Characters encoding issue in static pages in NextJS
Last modified on Wed 18 May 2022

Motivation

Although the characters encoding issue is not an issue with NextJS but React (check more details here), you can encounter this if you have static pages that have some HTML entities in the page content - e.g. ampersand (&) in query parameters.

These HTML entities will not be encoded by default, which will result in incorrect content. This will pose an issue mostly for crawlers.

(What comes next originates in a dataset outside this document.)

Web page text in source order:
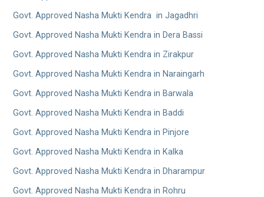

Ampersand is encoded incorrect

This can be fixed by adding a custom decode method in the _document file.

Disclaimer:

To prepare for React 18, we recommend avoiding customizing getInitialProps and renderPage, if possible.

Implementation

If you do not have the _document file in the pages folder, create a file with the default content (copy all except gIP in _document) and:

import { decode } from 'html-entities';
static async getInitialProps(ctx) {
    const initialProps = await Document.getInitialProps(ctx);
    // based on https://github.com/vercel/next.js/issues/2006
    return {
        ...initialProps,
        html: initialProps.html.replace(
            /(href|src|srcSet)="([^"]+)"/g,
            (match, attribute, value) => `${attribute}="${decode(value)}"`
        ),
    };
}

The above code searches and replaces all href, src and srcSet attributes in all pages with decoded characters.

Ampersand is now encoded correctly

Conclusion

If you need to encode HTML entities, the proposed solution will work well. There is no need to add this by default.